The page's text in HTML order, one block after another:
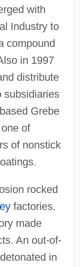
with
Industry to
compound
in 1997
distribute
subsidiaries
Grebe
of
of nonstick
rocked
factories.
made
An out-of-
in
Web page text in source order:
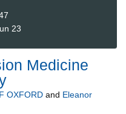
23
Medicine
OXFORD and Eleanor
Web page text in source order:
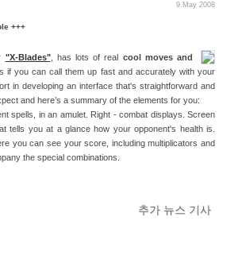
9.May 2008
+++
"X-Blades", has lots of real cool moves and
if you can call them up fast and accurately with your
in developing an interface that's straightforward and
and here’s a summary of the elements for you:
spells, in an amulet. Right - combat displays. Screen
tells you at a glance how your opponent's health is.
you can see your score, including multiplicators and
the special combinations.
추가 뉴스 기사
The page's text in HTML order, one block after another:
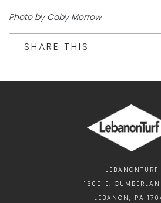
Photo by Coby Morrow
SHARE THIS
LEBANONTURF
1600 E.
LEBANON, PA
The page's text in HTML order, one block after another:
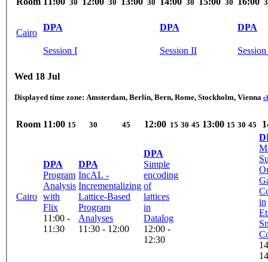
30 30 30 30 30
Cairo
DPA
Session I
DPA
Session II
DPA
Wed 18 Jul
Displayed time zone: Amsterdam, Berlin, Bern, Rome, Stockholm, Vienna
Room 11:00 15 30 45 12:00 15 30 45 13:00 15 30 45
Cairo
DPA
Program
Analysis
with
Flix
11:00 -
11:30
DPA
IncAL -
Incrementalizing
Lattice-Based
Program
Analyses
11:30 - 12:00
DPA
Simple
encoding
of
lattices
in
Datalog
12:00 -
12:30
in
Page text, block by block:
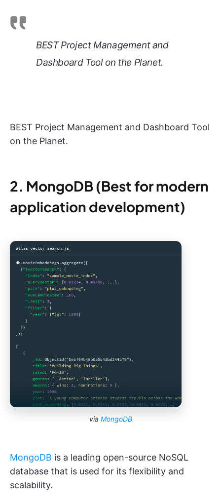
BEST Project Management and
Dashboard Tool on the Planet.
BEST Project Management and Dashboard Tool
on the Planet.
2. MongoDB (Best for modern
application development)
via MongoDB
MongoDB is a leading open-source NoSQL
database that is used for its flexibility and
scalability.

● ● ● ●

What you output must match the data exactly, apart from the pictures, which are left out.

_RESULT OF THIS TASK_:
The page's text in HTML order, one block after another:
with
Industry to
compound
in 1997
distribute
subsidiaries
Grebe
of
of nonstick
rocked
factories.
made
An out-of-
in
Web page text in source order:
23
Medicine
OXFORD and Eleanor
Web page text in source order:
9.May 2008
+++
"X-Blades", has lots of real cool moves and
if you can call them up fast and accurately with your
in developing an interface that's straightforward and
and here’s a summary of the elements for you:
spells, in an amulet. Right - combat displays. Screen
tells you at a glance how your opponent's health is.
you can see your score, including multiplicators and
the special combinations.
추가 뉴스 기사
The page's text in HTML order, one block after another:
Photo by Coby Morrow
SHARE THIS
LEBANONTURF
1600 E.
LEBANON, PA
The page's text in HTML order, one block after another:
30 30 30 30 30
Cairo
DPA
Session I
DPA
Session II
DPA
Wed 18 Jul
Displayed time zone: Amsterdam, Berlin, Bern, Rome, Stockholm, Vienna
Room 11:00 15 30 45 12:00 15 30 45 13:00 15 30 45
Cairo
DPA
Program
Analysis
with
Flix
11:00 -
11:30
DPA
IncAL -
Incrementalizing
Lattice-Based
Program
Analyses
11:30 - 12:00
DPA
Simple
encoding
of
lattices
in
Datalog
12:00 -
12:30
in
Page text, block by block:
BEST Project Management and
Dashboard Tool on the Planet.
BEST Project Management and Dashboard Tool
on the Planet.
2. MongoDB (Best for modern
application development)
via MongoDB
MongoDB is a leading open-source NoSQL
database that is used for its flexibility and
scalability.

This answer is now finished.